Just last week when Samsung scrapped off its latest, flagship phone, the tech giant also went toe to toe with rival Apple in a long-awaited battle in the highest court in the U.S., a hearing that came less than a week after a federal appeals court reinstated a US $120M jury award for Apple against Samsung.

History

All this started in 2011 when Apple sued Samsung for ‘slavishly’ copying Apple and in 2012 when a jury ordered Samsung to pay Apple around US $1.05B for infringing the latter’s design patents. After several trials, Samsung later agreed to pay Apple US $548M but reserved the right to be reimbursed if the patents are deemed invalid or if it were to win an appeal. On Tuesday, October 11, eight US Supreme Court justices struggled to determine design patent damages in Samsung’s bid to pare back US $399M of US $548M it paid Apple.

Arguments

In summary, Apple argued that Samsung should hand over all of its “total profit” under a law for patent infringement, it is rightfully so to prevent future copyright infringements which “poses chilling risks to the future of design innovation.” While Samsung did not dispute its liability to pay, it however argued that it should pay only to the extent of the value represented by the copied features and not the product’s entirety. Other companies including Google, Facebook, and eBay supported Samsung in its bid for a retrial, arguing in a brief that a decision in favor of Apple could hamper the development of “useful modern technologies.”

Samsung’s Options

Generally, a company has three options when a product is found to have infringed on a patent:

1. Discontinue the product in the applicable jurisdiction

2. Pay a licensing fee to the patent owner and continue selling the product, or

3. Create a new product model avoiding copyright infringement

Samsung cannot afford the first option in its race against Apple to dominate the market for smartphones. Especially since Apple’s stock jumped 2.2% and Samsung’s stock dipped 1.5% after the latter suspended the production of its overheating flagship Galaxy Note 7. Samsung chose the second option, now it has the choice to either shift the cost to its consumers or absorb the cost itself, something that Apple could be happy about.

Apple’s Strategy

The patent war initiated by Apple is not just to protect its technology or design and recover damages as many may see it. Apple may have done it because of these two powerful effects that patent litigation has:

1. Marketing: litigation can have a powerful marketing effect when major newspapers around the world put it as front-page news, affecting the image of competitors’ brands.

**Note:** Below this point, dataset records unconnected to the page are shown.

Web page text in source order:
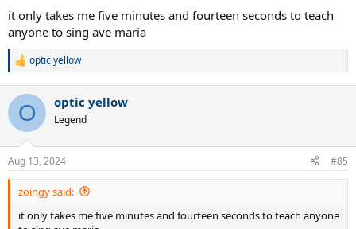
it only takes me five minutes and fourteen seconds to teach
anyone to sing ave maria
R
c
i
s
:
optic yellow
O optic yellow
Legend
Aug 13, 2024 #85
zoingy said:
it only takes me five minutes and fourteen seconds to teach anyone
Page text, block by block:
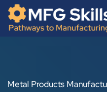
content
Skip
content
Metal Products
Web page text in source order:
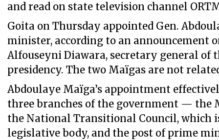
and read on state television channel
Goita on Thursday appointed Gen.
minister, according to an announcement
Alfouseyni Diawara, secretary general of
presidency. The two Maïgas are not
Abdoulaye Maïga’s appointment
three branches of the government — the
the National Transitional Council, which
legislative body, and the post of prime
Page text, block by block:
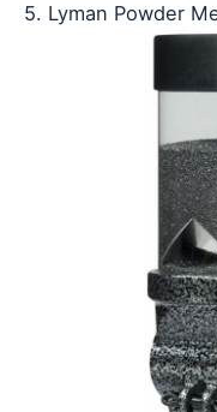
5. Lyman Powder
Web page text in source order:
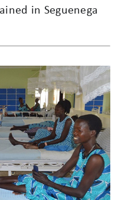
in Seguenega
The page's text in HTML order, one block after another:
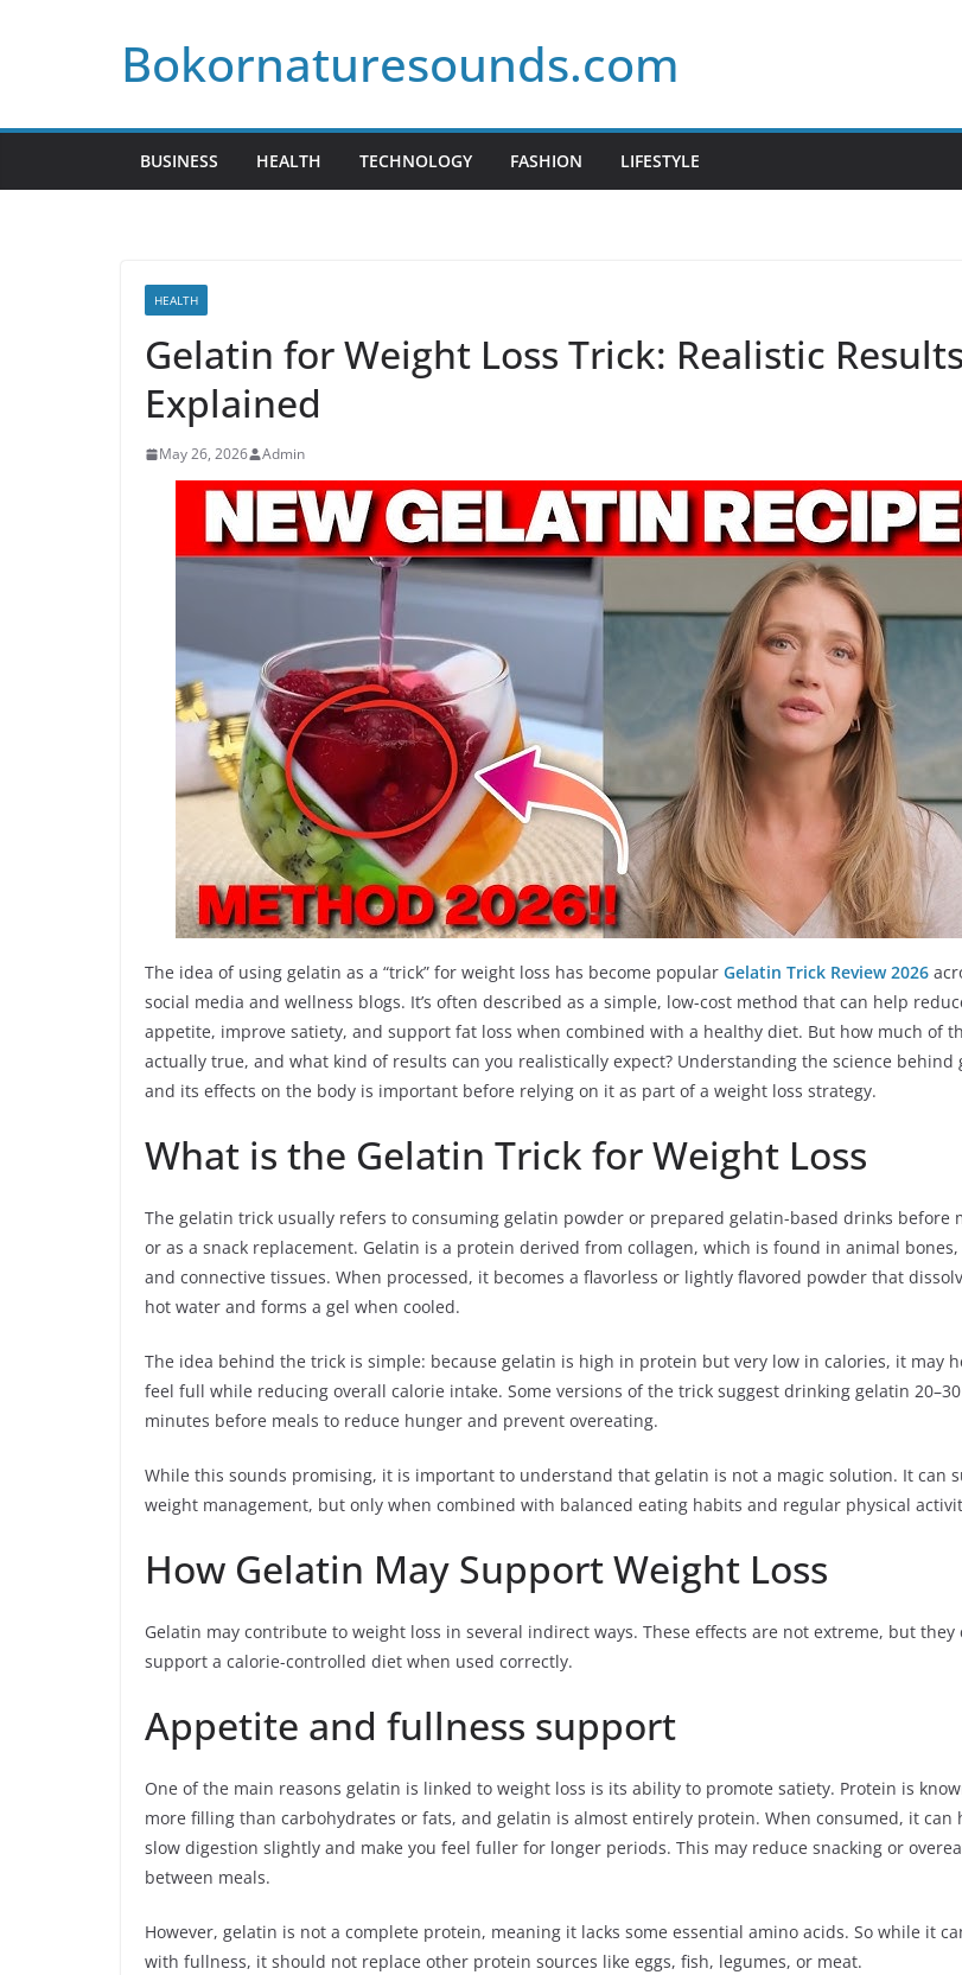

2. Patent Strategy: Samsung is not Apple’s biggest rival - it’s Google which produces the open-source system Android. By suing the largest producer of Android-running phones, hardware makers may become more reluctant in using Android, wanting to avoid patent litigation risk. This is however becoming more difficult for Apple since Google is beginning to enter the hardware market after announcing to release its new phones: Pixel and Pixel XL.

Hence, expanding patent portfolios and initiating litigations may be done as an offensive and defensive strategy for companies, a way to both protect themselves and to attack their competitors.

Effects

If Samsung wins the case, it will create a precedence that would decide future design patent cases and lower courts will have to decide the final amount, with Samsung paying less. If Apple wins, more trials for other design patent cases will ensue between the two tech giant firms. Regardless, the decision will affect future design patent disputes and how they are handled. It will risk creating a world with stifled innovation or a world where “copycats” can roam freely.